TASK DETAILS
In the entries that follow, the line with "tested on a" opens the range and the line with "Precision of 93.65%." closes it; repeat that range exactly, both lines included.

INPUT RECORDS
- - - - -

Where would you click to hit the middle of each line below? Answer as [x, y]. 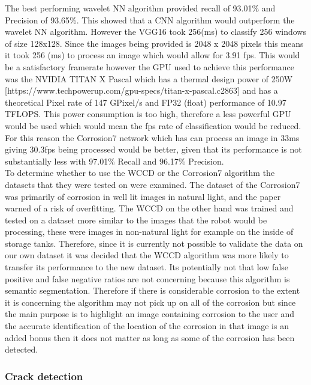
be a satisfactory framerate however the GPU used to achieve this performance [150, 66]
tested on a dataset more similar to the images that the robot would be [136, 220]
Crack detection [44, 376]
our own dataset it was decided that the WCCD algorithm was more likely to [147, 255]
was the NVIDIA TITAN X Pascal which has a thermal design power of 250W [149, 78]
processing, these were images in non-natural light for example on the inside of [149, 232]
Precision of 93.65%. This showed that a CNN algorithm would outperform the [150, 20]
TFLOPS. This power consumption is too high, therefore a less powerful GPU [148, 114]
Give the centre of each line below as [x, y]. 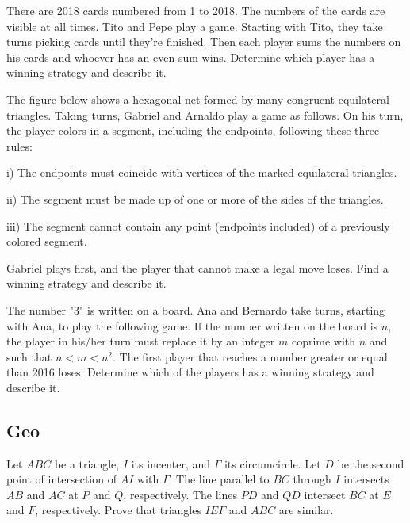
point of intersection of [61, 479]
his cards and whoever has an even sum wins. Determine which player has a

- - - - -

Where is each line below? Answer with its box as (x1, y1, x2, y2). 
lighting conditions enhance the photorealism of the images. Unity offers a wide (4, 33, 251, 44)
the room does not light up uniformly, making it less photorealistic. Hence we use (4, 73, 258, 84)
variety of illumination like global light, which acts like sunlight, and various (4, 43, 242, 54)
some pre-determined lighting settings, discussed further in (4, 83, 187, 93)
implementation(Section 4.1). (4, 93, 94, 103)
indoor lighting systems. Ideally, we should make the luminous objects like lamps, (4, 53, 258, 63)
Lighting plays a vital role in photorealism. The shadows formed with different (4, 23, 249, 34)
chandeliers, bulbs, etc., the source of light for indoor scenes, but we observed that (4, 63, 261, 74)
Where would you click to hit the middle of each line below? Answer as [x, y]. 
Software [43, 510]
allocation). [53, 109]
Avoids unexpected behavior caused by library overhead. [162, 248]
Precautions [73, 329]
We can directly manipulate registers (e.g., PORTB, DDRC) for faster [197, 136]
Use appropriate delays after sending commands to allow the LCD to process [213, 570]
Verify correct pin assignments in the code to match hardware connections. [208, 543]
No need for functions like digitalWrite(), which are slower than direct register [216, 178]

- - - - -

RESPONSE BOX
tested on a dataset more similar to the images that the robot would be [136, 220]
Crack detection [44, 376]
our own dataset it was decided that the WCCD algorithm was more likely to [147, 255]
was the NVIDIA TITAN X Pascal which has a thermal design power of 250W [149, 78]
processing, these were images in non-natural light for example on the inside of [149, 232]
Precision of 93.65%. This showed that a CNN algorithm would outperform the [150, 20]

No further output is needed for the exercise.